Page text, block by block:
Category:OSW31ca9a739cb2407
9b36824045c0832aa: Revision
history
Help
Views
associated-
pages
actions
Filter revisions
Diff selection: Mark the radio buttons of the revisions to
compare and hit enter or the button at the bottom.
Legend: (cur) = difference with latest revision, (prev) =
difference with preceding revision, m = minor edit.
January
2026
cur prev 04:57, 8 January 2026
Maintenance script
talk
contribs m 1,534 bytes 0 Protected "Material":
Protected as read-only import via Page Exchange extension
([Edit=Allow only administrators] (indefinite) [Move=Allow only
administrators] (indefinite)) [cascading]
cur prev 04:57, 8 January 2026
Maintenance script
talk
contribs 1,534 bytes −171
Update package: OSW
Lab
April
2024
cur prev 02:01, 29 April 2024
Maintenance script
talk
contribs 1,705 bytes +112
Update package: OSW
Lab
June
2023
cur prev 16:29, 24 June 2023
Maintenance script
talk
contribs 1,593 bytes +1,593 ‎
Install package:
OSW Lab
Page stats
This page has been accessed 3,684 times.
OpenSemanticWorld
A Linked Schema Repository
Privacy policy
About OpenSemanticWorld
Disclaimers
::::
* **Exercise requirements**: Reproduce the listing exactly. Every line stays as it is.

* **Written response**:
Page text, block by block:
Category:OSW31ca9a739cb2407
9b36824045c0832aa: Revision
history
Help
Views
associated-
pages
actions
Filter revisions
Diff selection: Mark the radio buttons of the revisions to
compare and hit enter or the button at the bottom.
Legend: (cur) = difference with latest revision, (prev) =
difference with preceding revision, m = minor edit.
January
2026
cur prev 04:57, 8 January 2026
Maintenance script
talk
contribs m 1,534 bytes 0 Protected "Material":
Protected as read-only import via Page Exchange extension
([Edit=Allow only administrators] (indefinite) [Move=Allow only
administrators] (indefinite)) [cascading]
cur prev 04:57, 8 January 2026
Maintenance script
talk
contribs 1,534 bytes −171
Update package: OSW
Lab
April
2024
cur prev 02:01, 29 April 2024
Maintenance script
talk
contribs 1,705 bytes +112
Update package: OSW
Lab
June
2023
cur prev 16:29, 24 June 2023
Maintenance script
talk
contribs 1,593 bytes +1,593 ‎
Install package:
OSW Lab
Page stats
This page has been accessed 3,684 times.
OpenSemanticWorld
A Linked Schema Repository
Privacy policy
About OpenSemanticWorld
Disclaimers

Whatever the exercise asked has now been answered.